# Is every pigeon has the capability to come back home



## mateeb4u (Aug 19, 2014)

i have 4 pigeon , 2 are fancy , and other 2 physic are like wild pigeon with brown color, i have them about 1.5 months, i want to check them that they come back to home are not, give suggestion
thanks


----------



## Jass SamOplay (May 29, 2012)

No,not all pigeons have homing capabilities. Only homers,english tipplers,wild and fancy gola pigeons have capability to come back home home when released away from home. Homers are best among all pigeon breeds to comeback home (if properly trained).
Pakistani HighFlyers don't have homing instinct in them. On the contrary they're bred to fly/stay around the same spot where they're taken and released(in competitions). Other breeds you've named also can't comeback home when released far from home.


----------



## mateeb4u (Aug 19, 2014)

*Maping capability ?*

i want to know that is Wild pigeon that commonly found in urban cities whose color is like Rock Dove, Feral has the Homing Capability,
and the last thing is , Is Rock Dove, Feral, Wild Pigeon , are same pigeons, 
and is the Normally Homing pigeon(as a pets not special) are cheap or costly,
Thanks
I am posting a lot of question Sorry for that


----------



## Jass SamOplay (May 29, 2012)

Please feel free to ask as many questions you want

Since Pakistan was formely Punjab itself before the unfortunate partition,I believe you have same pigeons living as ferals which we have here.

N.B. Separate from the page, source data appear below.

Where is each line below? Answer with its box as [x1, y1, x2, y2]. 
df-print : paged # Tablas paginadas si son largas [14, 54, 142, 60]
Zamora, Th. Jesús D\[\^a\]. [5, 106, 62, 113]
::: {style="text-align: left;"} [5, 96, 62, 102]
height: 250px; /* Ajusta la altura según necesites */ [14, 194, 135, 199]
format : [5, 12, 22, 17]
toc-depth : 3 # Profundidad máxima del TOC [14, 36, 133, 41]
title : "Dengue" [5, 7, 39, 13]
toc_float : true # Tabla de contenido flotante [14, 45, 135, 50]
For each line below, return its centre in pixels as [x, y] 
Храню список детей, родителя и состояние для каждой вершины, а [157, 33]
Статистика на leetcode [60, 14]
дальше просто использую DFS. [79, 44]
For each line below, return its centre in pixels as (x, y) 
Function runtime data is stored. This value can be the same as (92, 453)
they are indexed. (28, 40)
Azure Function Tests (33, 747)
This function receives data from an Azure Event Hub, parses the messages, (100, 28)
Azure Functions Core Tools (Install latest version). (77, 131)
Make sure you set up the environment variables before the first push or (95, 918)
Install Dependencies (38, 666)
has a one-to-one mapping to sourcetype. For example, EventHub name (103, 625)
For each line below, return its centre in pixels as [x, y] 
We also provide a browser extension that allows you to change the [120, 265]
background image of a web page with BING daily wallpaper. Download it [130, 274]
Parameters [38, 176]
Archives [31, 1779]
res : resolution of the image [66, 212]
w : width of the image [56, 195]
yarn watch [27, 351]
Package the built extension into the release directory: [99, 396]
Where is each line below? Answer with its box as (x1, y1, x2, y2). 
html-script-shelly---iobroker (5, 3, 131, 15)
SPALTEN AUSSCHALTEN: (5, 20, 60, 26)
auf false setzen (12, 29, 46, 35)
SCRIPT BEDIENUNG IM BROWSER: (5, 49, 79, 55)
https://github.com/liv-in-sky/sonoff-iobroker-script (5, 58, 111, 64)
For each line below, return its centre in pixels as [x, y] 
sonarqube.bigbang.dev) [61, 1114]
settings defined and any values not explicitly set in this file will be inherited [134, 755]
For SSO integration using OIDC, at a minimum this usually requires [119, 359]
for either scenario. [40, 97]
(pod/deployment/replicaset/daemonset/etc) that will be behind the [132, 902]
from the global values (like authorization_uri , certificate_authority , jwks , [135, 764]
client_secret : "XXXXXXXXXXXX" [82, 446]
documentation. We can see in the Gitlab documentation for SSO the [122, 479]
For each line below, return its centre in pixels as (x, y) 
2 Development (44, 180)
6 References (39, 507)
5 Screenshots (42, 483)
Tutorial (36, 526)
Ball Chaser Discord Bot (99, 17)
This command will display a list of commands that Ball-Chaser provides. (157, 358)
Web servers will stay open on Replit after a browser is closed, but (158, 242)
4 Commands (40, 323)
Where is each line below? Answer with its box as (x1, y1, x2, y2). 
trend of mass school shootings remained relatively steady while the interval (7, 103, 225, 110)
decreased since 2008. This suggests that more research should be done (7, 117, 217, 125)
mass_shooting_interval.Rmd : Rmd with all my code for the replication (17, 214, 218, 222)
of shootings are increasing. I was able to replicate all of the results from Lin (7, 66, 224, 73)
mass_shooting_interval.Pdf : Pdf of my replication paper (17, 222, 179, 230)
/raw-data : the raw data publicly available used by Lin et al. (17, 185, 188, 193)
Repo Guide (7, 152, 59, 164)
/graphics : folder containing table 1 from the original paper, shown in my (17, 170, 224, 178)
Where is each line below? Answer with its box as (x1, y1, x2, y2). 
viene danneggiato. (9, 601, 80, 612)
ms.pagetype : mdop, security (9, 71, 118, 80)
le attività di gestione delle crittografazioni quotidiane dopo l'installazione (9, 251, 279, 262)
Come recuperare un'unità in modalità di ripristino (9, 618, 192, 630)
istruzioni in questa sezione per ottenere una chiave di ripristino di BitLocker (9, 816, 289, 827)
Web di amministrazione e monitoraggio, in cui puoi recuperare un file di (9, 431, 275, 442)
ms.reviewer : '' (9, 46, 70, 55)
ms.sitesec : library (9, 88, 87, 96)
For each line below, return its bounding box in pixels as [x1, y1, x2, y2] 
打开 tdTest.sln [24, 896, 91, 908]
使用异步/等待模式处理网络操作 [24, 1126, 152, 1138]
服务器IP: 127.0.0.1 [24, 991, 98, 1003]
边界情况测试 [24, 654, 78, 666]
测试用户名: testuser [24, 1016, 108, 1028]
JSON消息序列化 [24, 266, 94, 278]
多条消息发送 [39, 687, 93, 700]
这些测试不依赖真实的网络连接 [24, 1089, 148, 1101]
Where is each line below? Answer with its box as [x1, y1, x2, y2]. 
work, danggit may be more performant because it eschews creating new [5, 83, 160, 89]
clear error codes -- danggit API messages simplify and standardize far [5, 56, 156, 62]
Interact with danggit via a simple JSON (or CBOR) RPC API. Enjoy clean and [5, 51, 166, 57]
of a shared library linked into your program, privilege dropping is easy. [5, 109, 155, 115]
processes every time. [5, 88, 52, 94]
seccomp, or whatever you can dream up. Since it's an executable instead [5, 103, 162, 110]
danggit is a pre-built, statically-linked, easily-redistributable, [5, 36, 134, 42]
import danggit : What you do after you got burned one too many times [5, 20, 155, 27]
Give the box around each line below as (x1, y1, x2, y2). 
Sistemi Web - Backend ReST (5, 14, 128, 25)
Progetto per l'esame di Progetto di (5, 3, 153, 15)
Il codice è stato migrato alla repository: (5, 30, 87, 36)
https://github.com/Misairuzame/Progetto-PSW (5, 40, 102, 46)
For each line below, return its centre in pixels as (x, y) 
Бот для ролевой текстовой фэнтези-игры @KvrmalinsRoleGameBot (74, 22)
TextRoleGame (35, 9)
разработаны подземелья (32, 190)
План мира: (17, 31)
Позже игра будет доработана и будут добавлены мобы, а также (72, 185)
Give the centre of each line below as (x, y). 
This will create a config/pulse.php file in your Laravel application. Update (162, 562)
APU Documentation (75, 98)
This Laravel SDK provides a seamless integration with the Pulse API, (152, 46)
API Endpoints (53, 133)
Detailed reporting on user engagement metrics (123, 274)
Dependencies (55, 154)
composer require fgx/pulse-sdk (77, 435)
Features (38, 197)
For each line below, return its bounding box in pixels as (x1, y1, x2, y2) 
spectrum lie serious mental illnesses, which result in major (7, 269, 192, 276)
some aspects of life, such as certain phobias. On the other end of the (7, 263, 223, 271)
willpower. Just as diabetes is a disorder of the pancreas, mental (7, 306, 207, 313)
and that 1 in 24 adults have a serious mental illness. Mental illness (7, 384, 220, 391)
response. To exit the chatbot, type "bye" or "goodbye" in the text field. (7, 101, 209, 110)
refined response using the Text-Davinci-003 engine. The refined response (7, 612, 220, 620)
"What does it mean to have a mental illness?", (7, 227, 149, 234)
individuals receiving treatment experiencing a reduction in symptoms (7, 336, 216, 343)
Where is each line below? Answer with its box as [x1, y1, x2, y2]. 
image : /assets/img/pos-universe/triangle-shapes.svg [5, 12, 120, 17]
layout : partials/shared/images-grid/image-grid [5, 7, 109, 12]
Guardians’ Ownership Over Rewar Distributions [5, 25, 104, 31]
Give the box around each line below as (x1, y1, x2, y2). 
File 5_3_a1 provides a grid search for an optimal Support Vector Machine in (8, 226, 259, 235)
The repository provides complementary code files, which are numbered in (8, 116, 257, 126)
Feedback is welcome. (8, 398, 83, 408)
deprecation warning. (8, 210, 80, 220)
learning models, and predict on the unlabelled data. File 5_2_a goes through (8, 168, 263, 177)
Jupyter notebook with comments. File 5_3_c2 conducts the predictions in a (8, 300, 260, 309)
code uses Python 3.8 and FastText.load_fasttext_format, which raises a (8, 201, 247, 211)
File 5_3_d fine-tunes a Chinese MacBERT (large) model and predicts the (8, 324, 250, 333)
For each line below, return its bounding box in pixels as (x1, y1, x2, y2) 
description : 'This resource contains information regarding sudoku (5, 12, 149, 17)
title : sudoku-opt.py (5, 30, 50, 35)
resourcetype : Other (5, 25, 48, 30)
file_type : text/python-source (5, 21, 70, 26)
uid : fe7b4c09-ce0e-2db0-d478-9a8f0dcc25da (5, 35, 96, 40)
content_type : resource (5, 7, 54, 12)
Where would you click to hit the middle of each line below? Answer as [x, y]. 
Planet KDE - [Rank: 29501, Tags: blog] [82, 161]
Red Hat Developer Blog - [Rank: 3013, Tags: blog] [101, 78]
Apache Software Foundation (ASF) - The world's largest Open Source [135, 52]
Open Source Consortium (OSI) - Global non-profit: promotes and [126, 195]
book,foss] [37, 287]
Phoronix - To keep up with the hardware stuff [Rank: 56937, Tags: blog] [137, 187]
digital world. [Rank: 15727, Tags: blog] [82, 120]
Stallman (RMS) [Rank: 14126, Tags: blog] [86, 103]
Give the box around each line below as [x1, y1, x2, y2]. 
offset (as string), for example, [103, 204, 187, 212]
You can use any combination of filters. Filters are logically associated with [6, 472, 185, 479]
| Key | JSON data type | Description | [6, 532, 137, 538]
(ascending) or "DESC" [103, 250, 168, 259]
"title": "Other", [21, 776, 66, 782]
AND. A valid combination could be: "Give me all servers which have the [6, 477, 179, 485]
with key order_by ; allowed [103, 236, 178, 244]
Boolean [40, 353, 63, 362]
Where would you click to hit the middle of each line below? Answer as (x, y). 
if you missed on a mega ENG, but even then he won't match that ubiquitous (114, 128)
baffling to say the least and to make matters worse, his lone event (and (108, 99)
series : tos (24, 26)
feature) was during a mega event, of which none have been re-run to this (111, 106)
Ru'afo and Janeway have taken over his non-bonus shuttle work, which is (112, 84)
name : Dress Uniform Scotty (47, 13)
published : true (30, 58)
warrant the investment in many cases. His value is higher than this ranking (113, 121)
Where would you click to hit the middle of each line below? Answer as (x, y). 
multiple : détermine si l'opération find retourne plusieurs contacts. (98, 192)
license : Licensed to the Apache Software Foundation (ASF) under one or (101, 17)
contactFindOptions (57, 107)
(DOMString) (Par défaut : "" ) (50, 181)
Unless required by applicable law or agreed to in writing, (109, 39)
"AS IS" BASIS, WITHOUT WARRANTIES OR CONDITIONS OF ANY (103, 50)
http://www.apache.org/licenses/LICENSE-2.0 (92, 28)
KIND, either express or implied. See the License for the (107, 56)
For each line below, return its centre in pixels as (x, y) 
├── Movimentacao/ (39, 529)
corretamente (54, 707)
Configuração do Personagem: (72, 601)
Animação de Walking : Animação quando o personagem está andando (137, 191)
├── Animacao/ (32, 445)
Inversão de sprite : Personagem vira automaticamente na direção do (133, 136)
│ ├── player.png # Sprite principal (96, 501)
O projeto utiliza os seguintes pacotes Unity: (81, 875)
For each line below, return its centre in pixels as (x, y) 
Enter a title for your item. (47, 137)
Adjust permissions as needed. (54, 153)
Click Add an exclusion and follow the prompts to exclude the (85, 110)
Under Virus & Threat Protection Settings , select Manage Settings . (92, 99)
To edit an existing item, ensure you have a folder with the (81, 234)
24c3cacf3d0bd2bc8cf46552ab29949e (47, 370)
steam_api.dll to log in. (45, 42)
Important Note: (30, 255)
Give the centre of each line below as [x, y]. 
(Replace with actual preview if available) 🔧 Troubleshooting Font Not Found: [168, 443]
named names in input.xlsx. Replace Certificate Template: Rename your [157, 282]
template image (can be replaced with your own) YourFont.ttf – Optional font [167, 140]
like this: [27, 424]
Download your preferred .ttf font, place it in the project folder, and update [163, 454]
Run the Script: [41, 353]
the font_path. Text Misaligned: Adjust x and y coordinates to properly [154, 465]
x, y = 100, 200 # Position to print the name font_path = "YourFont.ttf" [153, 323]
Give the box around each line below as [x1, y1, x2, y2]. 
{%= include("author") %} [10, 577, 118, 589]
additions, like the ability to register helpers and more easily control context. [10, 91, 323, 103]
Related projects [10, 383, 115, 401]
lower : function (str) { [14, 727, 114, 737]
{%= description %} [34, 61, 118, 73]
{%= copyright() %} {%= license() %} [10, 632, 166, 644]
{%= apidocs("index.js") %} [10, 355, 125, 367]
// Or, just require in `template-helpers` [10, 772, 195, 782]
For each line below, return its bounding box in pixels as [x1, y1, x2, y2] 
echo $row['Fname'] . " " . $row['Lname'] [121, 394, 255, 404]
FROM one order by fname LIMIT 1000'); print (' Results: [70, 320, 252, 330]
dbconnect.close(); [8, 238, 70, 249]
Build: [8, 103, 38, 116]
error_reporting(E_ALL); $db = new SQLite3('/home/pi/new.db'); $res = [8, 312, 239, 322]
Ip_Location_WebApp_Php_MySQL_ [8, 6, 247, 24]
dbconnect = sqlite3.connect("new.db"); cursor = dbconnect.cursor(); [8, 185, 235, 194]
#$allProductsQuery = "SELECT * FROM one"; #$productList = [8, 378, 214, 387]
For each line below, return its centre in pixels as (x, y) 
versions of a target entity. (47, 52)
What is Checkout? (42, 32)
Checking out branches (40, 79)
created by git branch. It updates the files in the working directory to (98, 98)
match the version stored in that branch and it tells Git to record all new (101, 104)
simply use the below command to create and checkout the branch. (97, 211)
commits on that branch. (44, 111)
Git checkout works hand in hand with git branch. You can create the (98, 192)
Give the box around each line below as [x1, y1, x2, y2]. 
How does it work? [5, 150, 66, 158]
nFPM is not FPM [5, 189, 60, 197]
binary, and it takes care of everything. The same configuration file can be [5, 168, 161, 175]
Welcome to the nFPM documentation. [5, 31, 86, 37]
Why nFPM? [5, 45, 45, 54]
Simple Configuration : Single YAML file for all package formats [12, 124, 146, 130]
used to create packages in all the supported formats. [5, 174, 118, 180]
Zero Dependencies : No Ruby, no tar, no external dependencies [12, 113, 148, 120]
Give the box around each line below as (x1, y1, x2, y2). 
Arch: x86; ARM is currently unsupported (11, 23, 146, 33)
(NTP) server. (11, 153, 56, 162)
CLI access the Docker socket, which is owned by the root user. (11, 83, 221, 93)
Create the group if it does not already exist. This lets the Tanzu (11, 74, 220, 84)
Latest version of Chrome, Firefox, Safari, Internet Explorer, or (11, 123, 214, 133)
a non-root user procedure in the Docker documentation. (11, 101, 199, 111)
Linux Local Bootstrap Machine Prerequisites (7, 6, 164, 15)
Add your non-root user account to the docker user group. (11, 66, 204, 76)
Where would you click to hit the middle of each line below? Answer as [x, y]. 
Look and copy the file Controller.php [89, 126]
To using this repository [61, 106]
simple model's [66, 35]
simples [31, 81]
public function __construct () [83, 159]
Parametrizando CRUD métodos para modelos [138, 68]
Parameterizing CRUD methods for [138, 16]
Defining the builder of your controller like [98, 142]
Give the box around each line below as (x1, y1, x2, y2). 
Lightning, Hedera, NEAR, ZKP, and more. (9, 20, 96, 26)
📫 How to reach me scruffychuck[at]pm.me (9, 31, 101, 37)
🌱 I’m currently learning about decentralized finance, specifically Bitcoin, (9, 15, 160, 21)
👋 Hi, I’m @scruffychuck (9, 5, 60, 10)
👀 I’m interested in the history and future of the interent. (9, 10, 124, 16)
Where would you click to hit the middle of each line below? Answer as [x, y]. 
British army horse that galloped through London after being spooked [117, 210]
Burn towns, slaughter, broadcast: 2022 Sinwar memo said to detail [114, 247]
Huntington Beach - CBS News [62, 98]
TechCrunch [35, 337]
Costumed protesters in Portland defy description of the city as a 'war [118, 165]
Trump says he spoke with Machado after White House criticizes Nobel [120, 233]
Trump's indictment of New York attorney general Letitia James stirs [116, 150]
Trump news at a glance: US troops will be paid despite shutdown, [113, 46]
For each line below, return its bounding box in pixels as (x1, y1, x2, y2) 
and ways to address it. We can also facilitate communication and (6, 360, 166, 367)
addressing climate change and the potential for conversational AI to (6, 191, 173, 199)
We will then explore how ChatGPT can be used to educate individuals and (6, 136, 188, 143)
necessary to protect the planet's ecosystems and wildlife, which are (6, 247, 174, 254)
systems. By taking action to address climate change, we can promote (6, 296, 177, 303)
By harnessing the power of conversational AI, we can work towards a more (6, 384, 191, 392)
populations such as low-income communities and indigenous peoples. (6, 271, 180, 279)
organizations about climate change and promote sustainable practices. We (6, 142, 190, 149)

Here we have wild Gola pigeons living freely. They are different from rock doves,they look like them though. They don't like human touch and can't be tamed. Yes they do have strong homing ability and are endurance flyers. Speeds of upto 92kms/hr have been recorded.

There are many breeds of ordinary homer pigeons found in Punjab and Pakistan. From ordinary homers I mean shirazi homers,gola homers etc. They can be purchased easily for less/reasonable money. They have homing instincts and can home back if trained.
Its the Racing homers that are costly. Its a breed of homing pigeons selectively bred for its endurance and homing ability. When released far from home they won't waste any time to comeback to their home unlike ordinary homer breeds that may take hours or days. So Racing homers are costly.


----------



## mateeb4u (Aug 19, 2014)

*Check my pigeons*

Thanks :
i am posting the photo of my pigeon can tell me that is these pigeons have Mapping(homer Pigeon) capability,
what is name f my pigeons breed,

































and can tell me please what are physical sign of pigeon that have homer(Mapping) capability, so that i can buy correct pigeon
Thanks


----------



## hamza syed (Jun 22, 2012)

the breed below is known as the racing homer pigeon 









your breed is more like the gola pigeons used in pigeon fights (not actual fight tho. they are flown in groups to capture other birds, and the one who captures more wins)


----------



## jnv2105 (Jan 17, 2015)

I believe that's not a homer that's a barn pigeon.


----------



## christispigeons (May 28, 2015)

Mateeb4u your pigeons are beautiful! I love their coloring. It looks like you have them very well trained and bonded to you.


----------



## starter916 (Jun 26, 2015)

This is a sherazi from afghanistan so that mean if i release it will come back home. 6 week old.


----------



## spirit wings (Mar 29, 2008)

The thread was started in 2014


----------



## hamza syed (Jun 22, 2012)

to answer it they will roam around your loft but releasing them like homer will not make them come home, they don't have that much homing instinct


----------



## spirit wings (Mar 29, 2008)

hamza syed said:


> the breed below is known as the racing homer pigeon
> 
> View attachment 32302
> 
> ...


Why not start your own thread. This one is from 2014. As mentioned before.


----------